* **Task prompt**
Retype, exactly as they stand, the lines from the start of the data to the line that contains "Da ergrimmte der", both ends included. Leave the pictures out.

Extracted records:
================================

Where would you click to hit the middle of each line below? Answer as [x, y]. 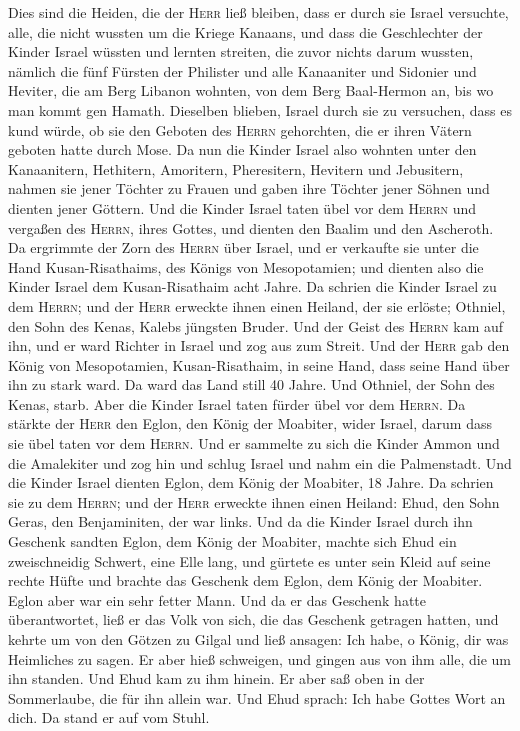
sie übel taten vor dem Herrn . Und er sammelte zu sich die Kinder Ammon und [254, 443]
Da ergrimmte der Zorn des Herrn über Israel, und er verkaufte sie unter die [243, 247]
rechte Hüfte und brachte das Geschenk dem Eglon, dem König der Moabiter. [245, 580]
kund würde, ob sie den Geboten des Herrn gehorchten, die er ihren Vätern [240, 129]
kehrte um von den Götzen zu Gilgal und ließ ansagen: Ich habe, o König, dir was [258, 639]
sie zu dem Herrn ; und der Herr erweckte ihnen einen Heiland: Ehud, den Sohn [254, 501]
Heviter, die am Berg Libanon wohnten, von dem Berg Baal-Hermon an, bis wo [251, 90]
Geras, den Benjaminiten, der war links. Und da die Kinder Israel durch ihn [240, 521]
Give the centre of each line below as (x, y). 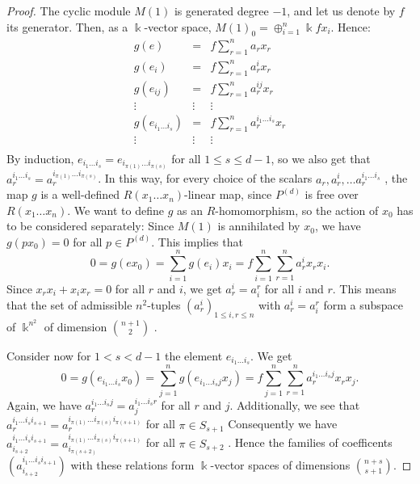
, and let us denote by (341, 11)
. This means (364, 288)
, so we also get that (321, 158)
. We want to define (115, 210)
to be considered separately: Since (90, 226)
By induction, (40, 158)
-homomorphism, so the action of (297, 210)
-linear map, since (228, 194)
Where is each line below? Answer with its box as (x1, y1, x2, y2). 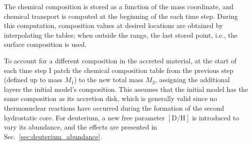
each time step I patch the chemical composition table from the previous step (4, 65, 234, 75)
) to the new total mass (74, 74, 143, 85)
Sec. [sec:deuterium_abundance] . (4, 131, 102, 141)
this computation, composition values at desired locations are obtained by (4, 20, 223, 30)
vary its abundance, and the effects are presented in (4, 122, 157, 132)
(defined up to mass (4, 74, 63, 85)
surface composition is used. (4, 39, 87, 49)
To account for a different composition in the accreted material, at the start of (4, 55, 236, 65)

================================

* **Answer section**
Where would you click to hit the middle of each line below? Answer as [x, y]. 
sie übel taten vor dem Herrn . Und er sammelte zu sich die Kinder Ammon und [254, 443]
Da ergrimmte der Zorn des Herrn über Israel, und er verkaufte sie unter die [243, 247]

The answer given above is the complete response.